HR, 09-07-1999, nr. 34 308
ECLI:NL:HR:1999:AA2823
- Instantie
Hoge Raad
- Datum
09-07-1999
- Zaaknummer
34 308
- LJN
AA2823
- Vakgebied(en)
Omzetbelasting (V)
- Brondocumenten en formele relaties
ECLI:NL:HR:1999:AA2823, Uitspraak, Hoge Raad, 09‑07‑1999; (Cassatie)
- Wetingang
art. 12 Uitvoeringsbesluit omzetbelasting 1968
- Vindplaatsen
BNB 1999/375 met annotatie van M.E. VAN HILTEN
FED 2000/43 met annotatie van J.J.P. SWINKELS
WFR 1999/962, 2
V-N 1999/34.17 met annotatie van Redactie
Uitspraak 09‑07‑1999
Inhoudsindicatie
-
gewezen op het beroep in cassatie van de commanditaire vennootschap X CV te Z tegen de uitspraak van het Gerechtshof te 's-Gravenhage van 26 maart 1998 betreffende na te melden naheffingsaanslag in de omzetbelasting.

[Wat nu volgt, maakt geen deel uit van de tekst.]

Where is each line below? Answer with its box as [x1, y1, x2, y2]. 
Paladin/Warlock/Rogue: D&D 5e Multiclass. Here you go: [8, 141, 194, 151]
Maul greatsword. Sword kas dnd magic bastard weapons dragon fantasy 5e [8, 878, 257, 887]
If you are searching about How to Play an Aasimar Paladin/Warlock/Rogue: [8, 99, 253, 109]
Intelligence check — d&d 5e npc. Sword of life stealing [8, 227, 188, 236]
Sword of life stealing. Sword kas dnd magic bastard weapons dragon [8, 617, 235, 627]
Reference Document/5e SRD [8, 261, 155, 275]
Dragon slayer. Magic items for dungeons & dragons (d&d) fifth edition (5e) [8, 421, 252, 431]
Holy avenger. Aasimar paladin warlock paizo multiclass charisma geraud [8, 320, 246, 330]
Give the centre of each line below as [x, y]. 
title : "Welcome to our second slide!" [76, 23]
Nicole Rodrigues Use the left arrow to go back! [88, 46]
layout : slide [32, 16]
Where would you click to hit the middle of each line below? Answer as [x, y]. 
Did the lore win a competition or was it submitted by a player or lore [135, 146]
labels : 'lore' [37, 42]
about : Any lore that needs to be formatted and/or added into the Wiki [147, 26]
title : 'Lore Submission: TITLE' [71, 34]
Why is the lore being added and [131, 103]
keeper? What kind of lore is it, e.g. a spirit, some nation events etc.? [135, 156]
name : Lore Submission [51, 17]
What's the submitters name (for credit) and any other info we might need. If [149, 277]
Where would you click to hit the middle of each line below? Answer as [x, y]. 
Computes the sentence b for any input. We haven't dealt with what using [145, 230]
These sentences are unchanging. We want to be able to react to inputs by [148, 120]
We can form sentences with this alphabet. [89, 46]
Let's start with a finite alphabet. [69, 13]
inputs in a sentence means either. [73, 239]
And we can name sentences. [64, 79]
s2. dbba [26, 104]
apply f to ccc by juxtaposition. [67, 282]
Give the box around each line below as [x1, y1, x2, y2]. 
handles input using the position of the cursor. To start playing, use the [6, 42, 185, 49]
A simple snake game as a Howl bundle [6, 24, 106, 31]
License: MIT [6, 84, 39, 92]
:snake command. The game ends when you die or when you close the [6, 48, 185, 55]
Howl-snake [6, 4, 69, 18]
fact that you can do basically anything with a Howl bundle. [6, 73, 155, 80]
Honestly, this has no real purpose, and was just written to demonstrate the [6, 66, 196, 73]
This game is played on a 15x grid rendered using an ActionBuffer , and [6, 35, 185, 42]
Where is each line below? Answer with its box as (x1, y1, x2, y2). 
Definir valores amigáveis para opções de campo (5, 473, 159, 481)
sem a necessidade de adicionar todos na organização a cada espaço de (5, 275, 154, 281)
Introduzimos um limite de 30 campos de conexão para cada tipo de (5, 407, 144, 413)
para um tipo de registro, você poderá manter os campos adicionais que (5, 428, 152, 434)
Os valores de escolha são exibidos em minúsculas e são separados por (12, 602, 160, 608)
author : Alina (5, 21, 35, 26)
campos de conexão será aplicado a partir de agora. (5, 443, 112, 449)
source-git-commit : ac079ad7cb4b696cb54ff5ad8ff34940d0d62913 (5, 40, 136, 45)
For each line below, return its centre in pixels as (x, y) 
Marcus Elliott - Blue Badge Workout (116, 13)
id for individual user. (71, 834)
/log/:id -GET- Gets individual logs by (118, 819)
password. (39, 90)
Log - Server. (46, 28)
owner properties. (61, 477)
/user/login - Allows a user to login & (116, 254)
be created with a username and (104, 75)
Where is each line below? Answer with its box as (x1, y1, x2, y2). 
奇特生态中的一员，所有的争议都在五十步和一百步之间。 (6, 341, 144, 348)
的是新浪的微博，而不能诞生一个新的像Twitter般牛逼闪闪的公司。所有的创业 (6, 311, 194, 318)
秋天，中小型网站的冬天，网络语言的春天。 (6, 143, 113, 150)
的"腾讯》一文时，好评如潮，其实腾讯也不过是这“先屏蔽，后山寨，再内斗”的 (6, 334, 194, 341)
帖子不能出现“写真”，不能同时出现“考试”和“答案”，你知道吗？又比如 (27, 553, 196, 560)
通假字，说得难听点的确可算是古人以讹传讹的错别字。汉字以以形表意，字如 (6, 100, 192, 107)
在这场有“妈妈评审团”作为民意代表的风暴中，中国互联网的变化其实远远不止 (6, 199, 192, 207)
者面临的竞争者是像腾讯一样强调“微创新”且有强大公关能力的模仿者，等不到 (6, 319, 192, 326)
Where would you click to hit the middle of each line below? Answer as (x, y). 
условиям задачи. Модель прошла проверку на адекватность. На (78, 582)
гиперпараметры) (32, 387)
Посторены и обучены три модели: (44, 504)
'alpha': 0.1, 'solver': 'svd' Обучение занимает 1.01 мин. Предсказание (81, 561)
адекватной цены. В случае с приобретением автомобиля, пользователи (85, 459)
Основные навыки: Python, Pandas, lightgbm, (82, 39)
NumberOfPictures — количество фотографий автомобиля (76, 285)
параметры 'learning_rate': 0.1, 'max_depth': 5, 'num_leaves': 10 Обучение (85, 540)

1. Aanslag, bezwaar en geding voor het Hof Aan belanghebbende is over het tijdvak april 1997 een naheffingsaanslag in de omzetbelasting opgelegd ten bedrage van f 29.890,--, zonder verhoging, welke aanslag, na daartegen gemaakt bezwaar, bij uitspraak van de Inspecteur is gehandhaafd. Belanghebbende is tegen die uitspraak in beroep gekomen bij het Hof, dat deze uitspraak heeft bevestigd. De uitspraak van het Hof is aan dit arrest gehecht.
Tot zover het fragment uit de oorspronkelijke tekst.